### DIRECTIONS FOR THIS TASK
Filter the records below down to lines containing "Adventure".

---- DATA FOR ANALYSIS

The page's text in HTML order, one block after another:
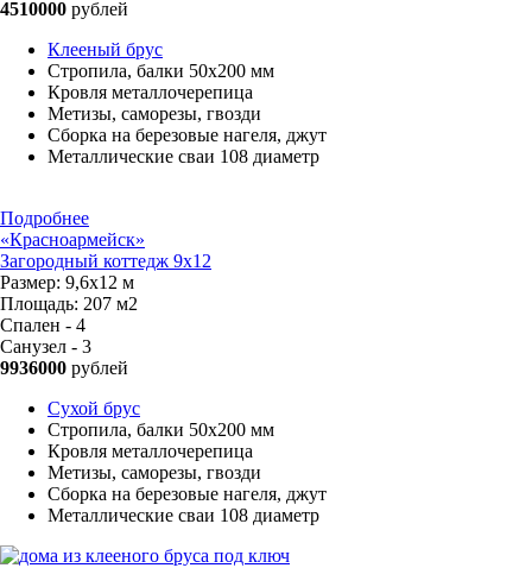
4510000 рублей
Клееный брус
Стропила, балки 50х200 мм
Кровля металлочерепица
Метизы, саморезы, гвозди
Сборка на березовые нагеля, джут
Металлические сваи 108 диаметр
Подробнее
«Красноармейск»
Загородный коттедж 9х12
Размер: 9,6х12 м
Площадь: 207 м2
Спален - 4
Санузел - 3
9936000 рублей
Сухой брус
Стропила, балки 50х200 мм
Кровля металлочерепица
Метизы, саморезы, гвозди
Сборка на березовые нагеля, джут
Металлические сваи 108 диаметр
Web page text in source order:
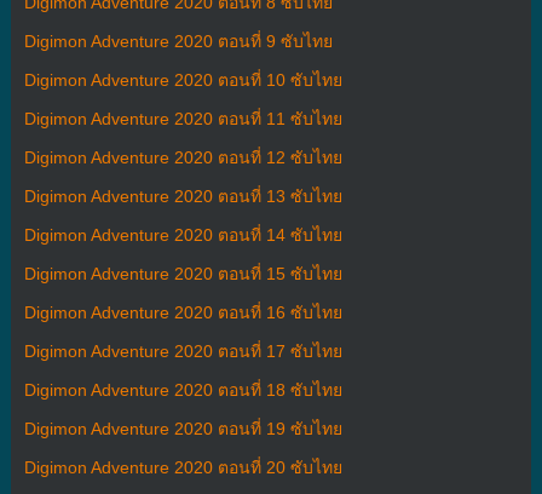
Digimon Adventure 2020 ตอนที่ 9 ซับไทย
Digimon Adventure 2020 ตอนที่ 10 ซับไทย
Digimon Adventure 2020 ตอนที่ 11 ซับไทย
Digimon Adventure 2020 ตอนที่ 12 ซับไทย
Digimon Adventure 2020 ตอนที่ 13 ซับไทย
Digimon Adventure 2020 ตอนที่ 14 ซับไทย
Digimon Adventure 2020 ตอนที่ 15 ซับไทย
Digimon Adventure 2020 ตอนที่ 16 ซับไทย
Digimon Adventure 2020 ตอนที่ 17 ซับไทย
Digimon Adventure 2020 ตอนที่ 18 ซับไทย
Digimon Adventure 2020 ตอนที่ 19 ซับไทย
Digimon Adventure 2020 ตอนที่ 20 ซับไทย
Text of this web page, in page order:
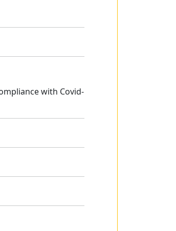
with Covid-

--------
---- DATA FOR ANALYSIS

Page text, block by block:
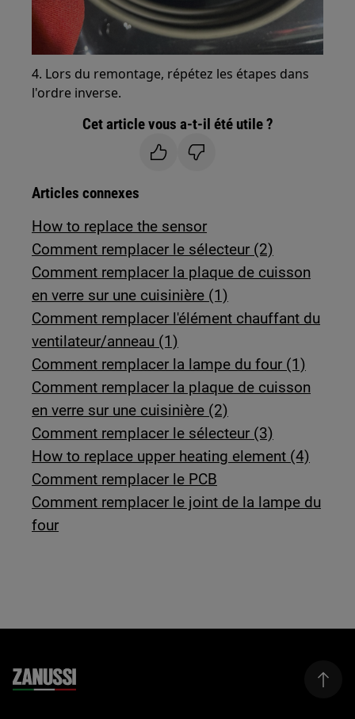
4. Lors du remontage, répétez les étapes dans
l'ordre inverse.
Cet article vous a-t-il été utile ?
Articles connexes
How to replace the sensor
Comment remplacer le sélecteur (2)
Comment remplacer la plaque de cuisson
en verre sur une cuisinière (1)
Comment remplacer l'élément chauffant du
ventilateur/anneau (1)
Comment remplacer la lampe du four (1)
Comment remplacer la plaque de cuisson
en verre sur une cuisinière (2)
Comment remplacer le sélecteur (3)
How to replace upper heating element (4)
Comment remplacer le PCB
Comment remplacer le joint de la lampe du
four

--------

### ANSWER SECTION
Digimon Adventure 2020 ตอนที่ 9 ซับไทย
Digimon Adventure 2020 ตอนที่ 10 ซับไทย
Digimon Adventure 2020 ตอนที่ 11 ซับไทย
Digimon Adventure 2020 ตอนที่ 12 ซับไทย
Digimon Adventure 2020 ตอนที่ 13 ซับไทย
Digimon Adventure 2020 ตอนที่ 14 ซับไทย
Digimon Adventure 2020 ตอนที่ 15 ซับไทย
Digimon Adventure 2020 ตอนที่ 16 ซับไทย
Digimon Adventure 2020 ตอนที่ 17 ซับไทย
Digimon Adventure 2020 ตอนที่ 18 ซับไทย
Digimon Adventure 2020 ตอนที่ 19 ซับไทย
Digimon Adventure 2020 ตอนที่ 20 ซับไทย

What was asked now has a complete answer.